Страна де-факто разделена на сферы внешнего влияния между Россией, Ираном, Турцией и США.
Местная администрация в Африне и других районах на севере Сирии, находящихся под контролем Турции, поставлена в подчинение турецких органов власти приграничной провинции Хатай. Обширные территории к востоку от Евфрата (провинции Ракка, Дейр-эз-Зор) управляются системой местных советов, представляющих собой подвижную коалицию курдов и части арабских племен. Военное присутствие США хотя и ограничено по численности («наши триста спартанцев», как шутят американцы), но остается в пределах 1,5–2 тыс. человек, которые периодически подпадают под ротацию.
И, наконец, Идлиб. Астанинский переговорный формат (Россия, Турция и Иран) позволил Дамаску в период с 2017 по 2019 год вернуть контроль над тремя зонами деэскалации из четырех. Ценой этому стало превращение четвертой зоны (Идлиба) в укрепленный террористический очаг, куда стекались «непримиримые» боевики из других районов Сирии.
Последняя военная кампания в Идлибе показала пределы возможного, несмотря на тактические успехи, достигнутые при поддержке ВКС РФ.
Россия со своей стороны также достигла предела компромиссов на дипломатическом треке.
Обострение вокруг Идлиба в феврале показало, насколько разнятся интересы Москвы и Анкары — главных игроков, определяющих судьбу этой зоны деэскалации. Решимость России и сирийского режима уничтожить последний оплот международного терроризма столкнулась со стратегическими планами Турции завершить при помощи подконтрольных формирований антиасадовских боевиков создание на севере Сирии буферной зоны. Ее предназначение — обеспечить безопасность турецкой границы, создать достаточное пространство для переселения туда сирийских беженцев и получить козырь в политической игре. В итоге наступил момент, когда России и Турции нужно искать более далеко идущие компромиссы на базе общего видения будущего Сирии. Это непросто, учитывая сопротивление руководства Сирии к существенным реформам.
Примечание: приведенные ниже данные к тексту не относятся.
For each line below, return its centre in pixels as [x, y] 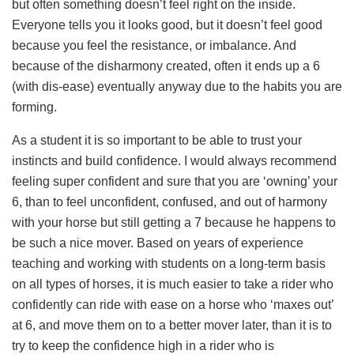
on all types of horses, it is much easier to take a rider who [173, 284]
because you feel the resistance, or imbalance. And [154, 46]
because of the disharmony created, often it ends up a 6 [166, 66]
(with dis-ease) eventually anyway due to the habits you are [177, 87]
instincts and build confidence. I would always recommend [174, 161]
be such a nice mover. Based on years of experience [158, 243]
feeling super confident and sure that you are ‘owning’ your [175, 182]
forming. [34, 107]
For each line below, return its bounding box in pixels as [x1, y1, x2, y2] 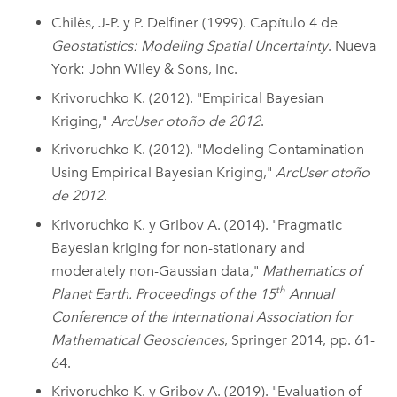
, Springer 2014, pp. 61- [224, 331, 376, 348]
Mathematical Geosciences [51, 331, 225, 348]
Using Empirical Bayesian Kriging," [51, 164, 276, 182]
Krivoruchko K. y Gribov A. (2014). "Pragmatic [51, 215, 343, 233]
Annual [285, 284, 335, 302]
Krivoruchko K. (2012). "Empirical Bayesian [51, 89, 324, 106]
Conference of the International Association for [51, 307, 354, 325]
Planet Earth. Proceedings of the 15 [51, 284, 276, 302]
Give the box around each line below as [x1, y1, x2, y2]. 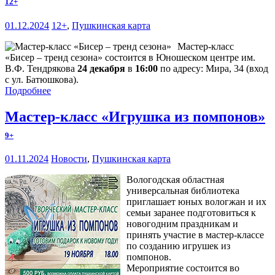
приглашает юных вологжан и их [126, 196, 266, 207]
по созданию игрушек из [126, 241, 230, 252]
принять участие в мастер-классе [126, 230, 264, 241]
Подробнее [5, 85, 51, 96]
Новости [51, 153, 87, 165]
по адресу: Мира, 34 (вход [158, 63, 268, 74]
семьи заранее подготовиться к [126, 207, 256, 219]
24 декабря [77, 63, 125, 74]
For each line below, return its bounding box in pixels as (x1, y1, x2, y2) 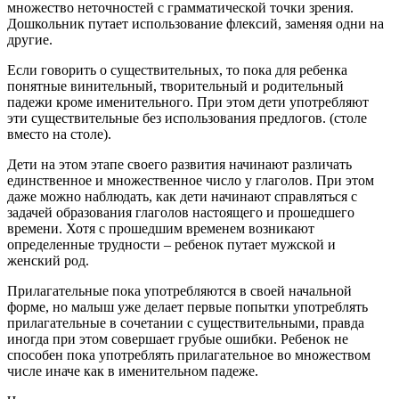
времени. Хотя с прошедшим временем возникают (7, 220, 314, 236)
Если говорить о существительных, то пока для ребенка (7, 61, 347, 77)
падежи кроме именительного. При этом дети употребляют (7, 94, 369, 110)
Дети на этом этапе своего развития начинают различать (7, 156, 352, 172)
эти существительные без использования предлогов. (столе (7, 110, 367, 126)
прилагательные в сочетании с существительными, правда (7, 314, 364, 330)
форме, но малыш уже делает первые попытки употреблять (7, 298, 368, 314)
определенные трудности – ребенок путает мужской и (7, 236, 336, 252)
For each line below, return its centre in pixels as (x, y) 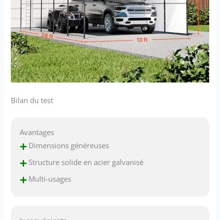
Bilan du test (32, 100)
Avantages (37, 132)
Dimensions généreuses (68, 145)
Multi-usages (49, 179)
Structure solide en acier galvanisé (85, 162)
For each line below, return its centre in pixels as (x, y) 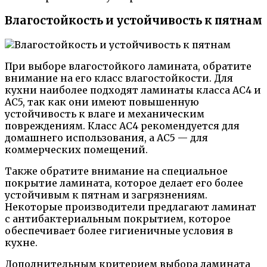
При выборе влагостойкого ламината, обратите (128, 66)
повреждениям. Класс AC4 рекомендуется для (122, 125)
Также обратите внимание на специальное (116, 171)
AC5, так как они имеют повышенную (102, 102)
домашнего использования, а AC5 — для (106, 137)
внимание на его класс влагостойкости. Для (119, 78)
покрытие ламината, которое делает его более (124, 183)
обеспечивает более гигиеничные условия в (119, 230)
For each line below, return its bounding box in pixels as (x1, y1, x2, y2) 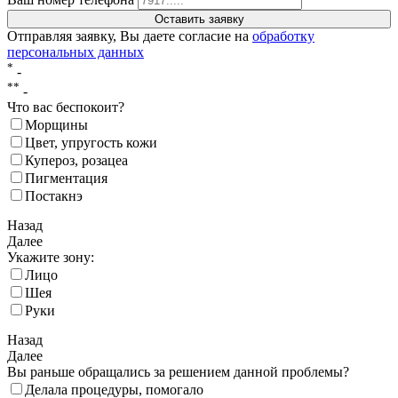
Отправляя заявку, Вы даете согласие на (7, 28, 252, 44)
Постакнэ (25, 188, 83, 204)
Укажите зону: (7, 250, 94, 266)
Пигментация (25, 171, 107, 187)
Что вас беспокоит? (7, 99, 124, 115)
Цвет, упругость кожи (25, 135, 157, 151)
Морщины (25, 117, 88, 133)
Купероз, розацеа (25, 153, 128, 169)
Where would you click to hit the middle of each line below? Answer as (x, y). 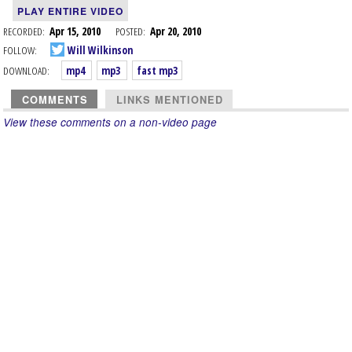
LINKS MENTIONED (170, 100)
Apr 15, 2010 (82, 31)
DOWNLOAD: (26, 70)
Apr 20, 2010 (176, 31)
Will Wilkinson (99, 49)
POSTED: (130, 31)
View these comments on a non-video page (110, 122)
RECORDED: (24, 31)
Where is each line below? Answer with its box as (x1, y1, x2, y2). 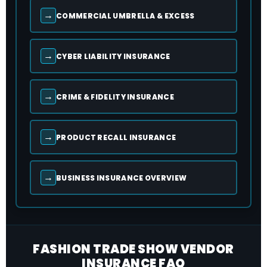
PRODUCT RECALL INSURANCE (56, 132, 176, 142)
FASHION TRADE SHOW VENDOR (33, 241, 234, 257)
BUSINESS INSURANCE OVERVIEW (56, 172, 187, 183)
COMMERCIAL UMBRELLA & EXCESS (56, 10, 195, 21)
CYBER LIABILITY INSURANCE (56, 51, 170, 61)
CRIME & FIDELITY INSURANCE (56, 91, 174, 102)
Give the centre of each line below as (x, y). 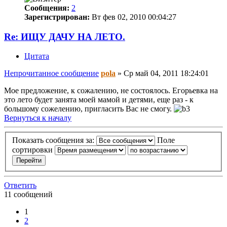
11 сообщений (28, 194)
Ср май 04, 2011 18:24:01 (166, 73)
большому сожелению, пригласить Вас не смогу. (89, 109)
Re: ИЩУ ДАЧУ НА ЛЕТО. (65, 36)
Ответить (20, 185)
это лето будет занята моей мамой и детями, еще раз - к (99, 100)
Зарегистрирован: (57, 17)
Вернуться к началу (38, 118)
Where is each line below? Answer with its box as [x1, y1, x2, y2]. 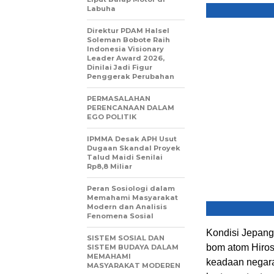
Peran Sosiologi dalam [87, 184, 175, 193]
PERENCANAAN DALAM [87, 103, 174, 112]
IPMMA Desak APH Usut [87, 135, 177, 143]
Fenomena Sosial [87, 212, 154, 220]
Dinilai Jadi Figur [87, 63, 152, 72]
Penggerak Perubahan [87, 72, 174, 81]
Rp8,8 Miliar [87, 162, 132, 171]
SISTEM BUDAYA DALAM [87, 243, 179, 251]
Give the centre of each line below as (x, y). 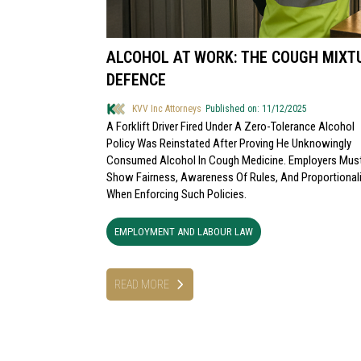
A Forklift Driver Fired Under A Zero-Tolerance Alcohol (230, 127)
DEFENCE (136, 80)
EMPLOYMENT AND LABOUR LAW (184, 232)
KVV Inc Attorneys (167, 109)
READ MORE (142, 284)
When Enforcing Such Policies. (176, 194)
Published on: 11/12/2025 (256, 109)
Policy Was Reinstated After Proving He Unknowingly (229, 143)
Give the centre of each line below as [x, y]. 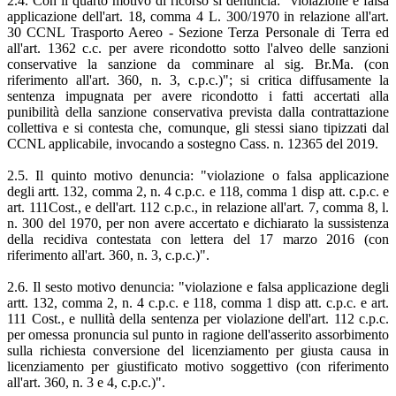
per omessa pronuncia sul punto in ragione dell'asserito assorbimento [198, 334]
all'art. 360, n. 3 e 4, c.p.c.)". [86, 382]
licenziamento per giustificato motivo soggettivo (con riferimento [198, 366]
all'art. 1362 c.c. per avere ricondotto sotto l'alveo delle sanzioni [198, 48]
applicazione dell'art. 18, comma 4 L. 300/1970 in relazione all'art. [198, 16]
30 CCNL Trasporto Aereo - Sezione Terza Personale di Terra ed [198, 32]
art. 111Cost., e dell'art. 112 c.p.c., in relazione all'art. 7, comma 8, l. [198, 207]
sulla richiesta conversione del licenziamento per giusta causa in [198, 350]
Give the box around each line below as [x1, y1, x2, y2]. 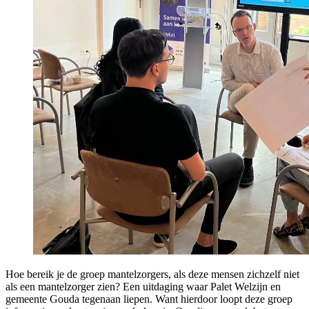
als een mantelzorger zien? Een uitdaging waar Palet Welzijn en [6, 280, 281, 292]
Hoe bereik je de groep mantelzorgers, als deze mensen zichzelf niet [6, 268, 299, 280]
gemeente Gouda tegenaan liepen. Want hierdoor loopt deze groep [6, 292, 292, 305]
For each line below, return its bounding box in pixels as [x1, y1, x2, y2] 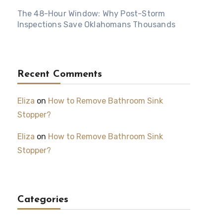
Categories [17, 195, 68, 205]
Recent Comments [17, 69, 102, 80]
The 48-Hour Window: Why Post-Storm [17, 9, 166, 19]
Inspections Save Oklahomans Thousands [17, 20, 176, 30]
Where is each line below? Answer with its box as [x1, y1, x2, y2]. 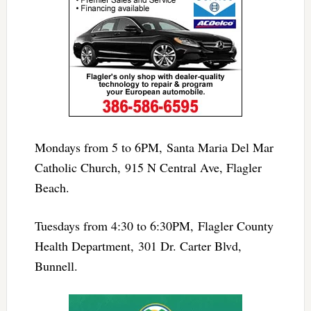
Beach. [34, 178, 69, 196]
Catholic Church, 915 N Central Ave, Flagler [34, 158, 262, 176]
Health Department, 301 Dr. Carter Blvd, [34, 237, 242, 254]
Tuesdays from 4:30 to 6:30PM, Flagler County [34, 217, 274, 234]
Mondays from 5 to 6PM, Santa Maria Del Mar [34, 138, 274, 155]
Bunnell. [34, 257, 78, 274]
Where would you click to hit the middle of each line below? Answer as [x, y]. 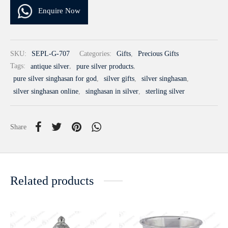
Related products [52, 181]
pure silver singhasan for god [55, 79]
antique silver [50, 66]
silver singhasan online [46, 92]
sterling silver [165, 92]
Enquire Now [59, 11]
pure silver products [105, 66]
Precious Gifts [158, 54]
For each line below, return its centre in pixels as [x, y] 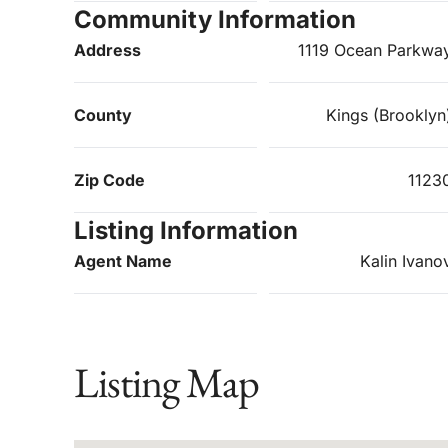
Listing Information [186, 231]
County [103, 115]
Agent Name [123, 261]
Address [107, 50]
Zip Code [109, 180]
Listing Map [166, 383]
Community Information [215, 20]
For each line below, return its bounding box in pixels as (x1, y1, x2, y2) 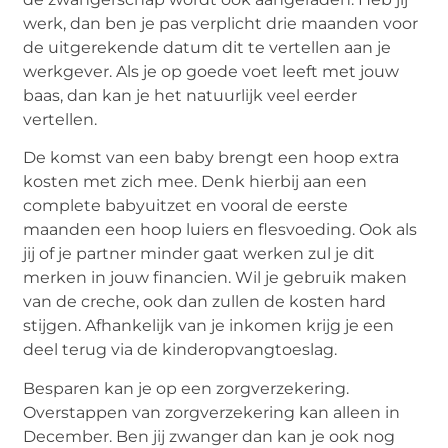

По мере деэскалации сирийского конфликта все более явным становится нежелание или неспособность властей в Дамаске наладить такую систему государственного управления, которая обеспечила бы условия для перехода от «военной экономики» к нормальным торгово-экономическим отношениям.
Даже в районах, подконтрольных правительству, по-прежнему действуют «свои законы»: распространены поборы с торговли, транзита, гуманитарных конвоев в интересах цепочки, состоящей из привилегированных чинов в армии или службах безопасности, коммерческих посредников и лояльных правительству бизнесменов.
За годы войны сформировались «центры влияния» и теневые структуры, не заинтересованные в переходе к мирному развитию, хотя в сирийском обществе, в кругах бизнесменов из секторов реальной экономики и среди части госаппарата есть запрос на проведение реформ. Но в атмосфере всеобщего страха и засилья спецслужб он не звучит открыто.
В результате предпосылки для реализации крупных проектов по поствоенному восстановлению Сирии практически отсутствуют. Эта задача неподъемна ни для властей в Дамаске, ни для узкой группы внешних доноров. Меняющаяся мировая конъюнктура ограничивает возможности союзников Сирии оказывать ей необходимую финансово-экономическую поддержку. США, страны Евросоюза и нефтяные монархии Персидского залива обуславливают свое участие в реконструкции требованиями начать в соответствии с резолюцией Совбеза ООН 2254 политический процесс, предусматривающий среди прочего внесение поправок в конституцию и проведение «свободных и справедливых выборов» под эгидой ООН. Высшее российское руководство также многократно подчеркивало безальтернативность политического решения и необходимость достижения урегулирования между самими сирийцами в международно-правовых рамках. Правительство Сирии к этому пока не готово, но ситуация со временем может только усугубиться.